▶ **TASK**:
Every line from the first record below down to the line that includes "Total supported: 36 [15, 580, 84, 590]" must be reproduced exactly; the pictures are not.

▶ **DATA SHOWN**:
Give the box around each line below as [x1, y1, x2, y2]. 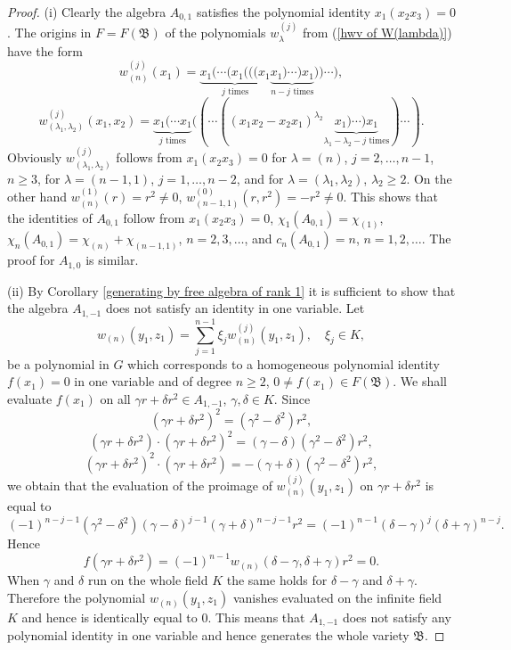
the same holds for [226, 571, 328, 589]
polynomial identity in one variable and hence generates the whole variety [7, 626, 410, 645]
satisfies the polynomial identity [196, 3, 371, 21]
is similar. [85, 251, 139, 269]
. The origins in [7, 23, 92, 42]
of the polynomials [165, 23, 266, 42]
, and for [236, 169, 284, 187]
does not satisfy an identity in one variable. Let [105, 299, 365, 317]
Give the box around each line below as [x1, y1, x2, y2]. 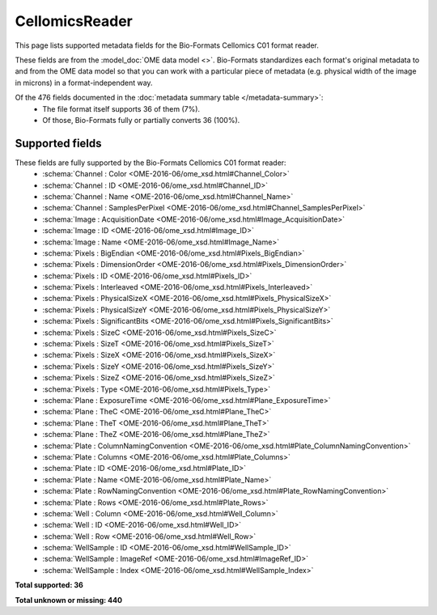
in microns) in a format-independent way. [15, 78, 153, 87]
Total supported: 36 [15, 580, 84, 590]
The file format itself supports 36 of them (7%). [42, 104, 201, 113]
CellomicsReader [15, 12, 134, 30]
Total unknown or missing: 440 [15, 595, 123, 604]
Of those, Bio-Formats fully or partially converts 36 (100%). [42, 115, 240, 125]
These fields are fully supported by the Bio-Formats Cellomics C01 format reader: [15, 158, 286, 168]
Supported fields [15, 136, 102, 150]
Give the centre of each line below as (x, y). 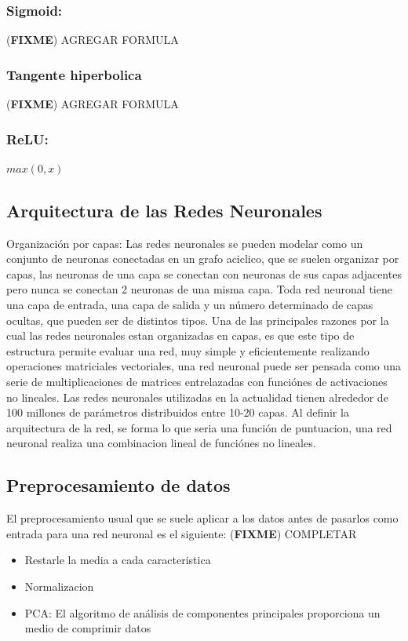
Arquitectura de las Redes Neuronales (164, 210)
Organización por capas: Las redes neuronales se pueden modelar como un (185, 243)
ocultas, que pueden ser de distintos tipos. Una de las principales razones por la (198, 320)
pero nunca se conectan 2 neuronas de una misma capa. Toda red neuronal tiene (199, 289)
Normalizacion (59, 586)
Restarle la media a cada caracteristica (118, 560)
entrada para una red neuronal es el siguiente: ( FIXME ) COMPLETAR (182, 533)
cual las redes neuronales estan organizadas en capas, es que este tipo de (180, 335)
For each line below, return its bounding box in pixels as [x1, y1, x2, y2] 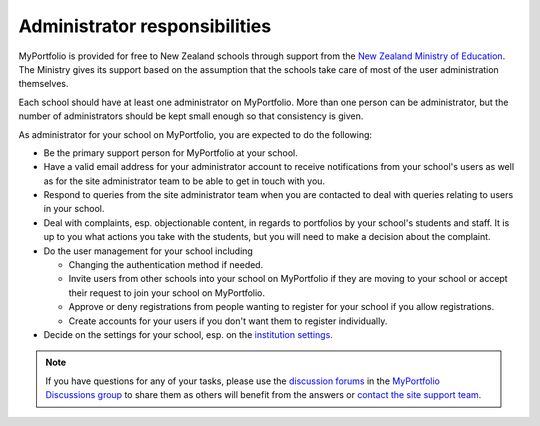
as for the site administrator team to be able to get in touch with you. [43, 175, 325, 187]
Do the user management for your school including [43, 245, 254, 257]
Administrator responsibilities [18, 15, 272, 37]
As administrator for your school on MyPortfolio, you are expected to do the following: [18, 128, 373, 140]
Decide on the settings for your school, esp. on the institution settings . [43, 328, 334, 340]
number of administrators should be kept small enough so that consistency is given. [18, 110, 364, 122]
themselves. [18, 78, 69, 90]
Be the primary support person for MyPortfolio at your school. [43, 146, 299, 159]
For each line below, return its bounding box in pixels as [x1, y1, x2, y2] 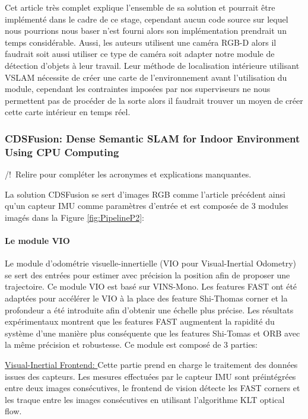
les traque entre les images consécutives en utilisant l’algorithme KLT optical [5, 393, 285, 405]
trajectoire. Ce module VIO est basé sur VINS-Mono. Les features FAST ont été [5, 280, 297, 293]
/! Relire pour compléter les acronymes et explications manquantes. [5, 168, 252, 180]
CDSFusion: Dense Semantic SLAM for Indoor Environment [5, 131, 300, 145]
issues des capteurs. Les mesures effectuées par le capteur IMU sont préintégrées [5, 370, 296, 382]
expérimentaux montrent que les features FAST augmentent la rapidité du [5, 315, 275, 328]
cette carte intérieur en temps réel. [5, 106, 131, 118]
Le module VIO [5, 234, 70, 247]
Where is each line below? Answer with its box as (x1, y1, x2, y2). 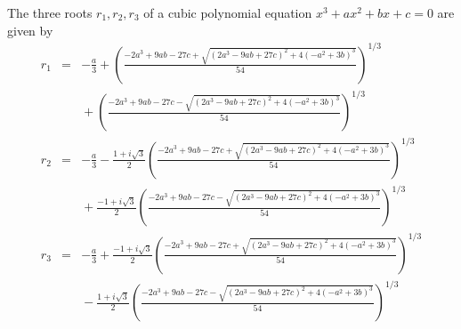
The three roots (7, 4, 93, 21)
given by (7, 20, 53, 39)
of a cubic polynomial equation (143, 4, 312, 21)
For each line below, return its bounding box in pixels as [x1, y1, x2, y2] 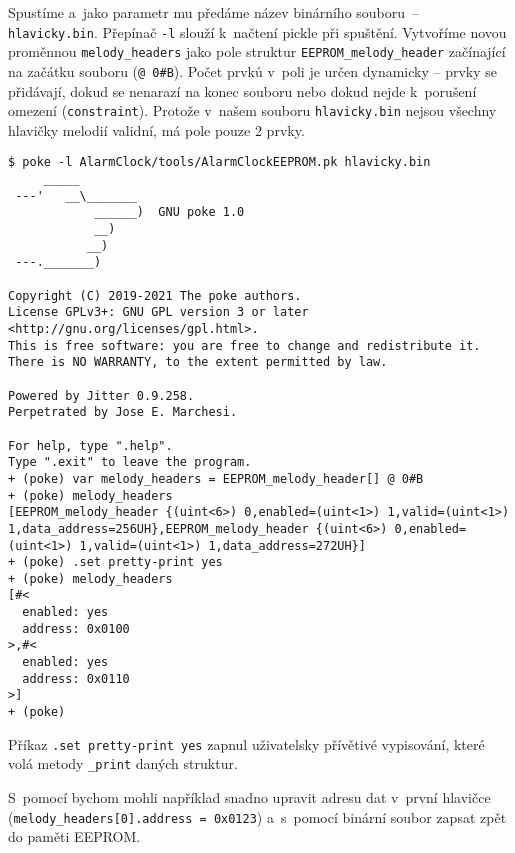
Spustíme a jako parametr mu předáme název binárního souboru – [8, 2, 420, 22]
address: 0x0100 [22, 621, 130, 636]
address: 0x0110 [22, 671, 130, 686]
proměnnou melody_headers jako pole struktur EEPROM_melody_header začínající [8, 41, 506, 62]
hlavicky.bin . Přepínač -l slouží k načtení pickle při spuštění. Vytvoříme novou [8, 21, 507, 42]
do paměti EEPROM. [8, 826, 141, 847]
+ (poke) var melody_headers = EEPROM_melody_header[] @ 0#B [8, 471, 424, 486]
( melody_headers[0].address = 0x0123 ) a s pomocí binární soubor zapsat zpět [8, 806, 507, 827]
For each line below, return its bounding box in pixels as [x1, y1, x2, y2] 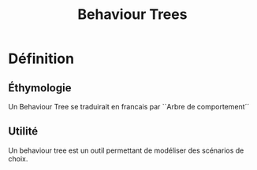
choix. [8, 153, 28, 163]
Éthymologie [8, 81, 72, 94]
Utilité [8, 124, 39, 139]
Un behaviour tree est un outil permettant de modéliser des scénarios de [8, 146, 244, 155]
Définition [8, 50, 75, 68]
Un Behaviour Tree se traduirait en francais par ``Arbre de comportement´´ [8, 102, 250, 111]

▶ **YOUR RESPONSE**:
Give the box around each line below as [x1, y1, x2, y2]. 
the same holds for [226, 571, 328, 589]
polynomial identity in one variable and hence generates the whole variety [7, 626, 410, 645]
satisfies the polynomial identity [196, 3, 371, 21]
is similar. [85, 251, 139, 269]
. The origins in [7, 23, 92, 42]
of the polynomials [165, 23, 266, 42]
, and for [236, 169, 284, 187]
does not satisfy an identity in one variable. Let [105, 299, 365, 317]
Give the box around each line below as [x1, y1, x2, y2]. 
in microns) in a format-independent way. [15, 78, 153, 87]
Total supported: 36 [15, 580, 84, 590]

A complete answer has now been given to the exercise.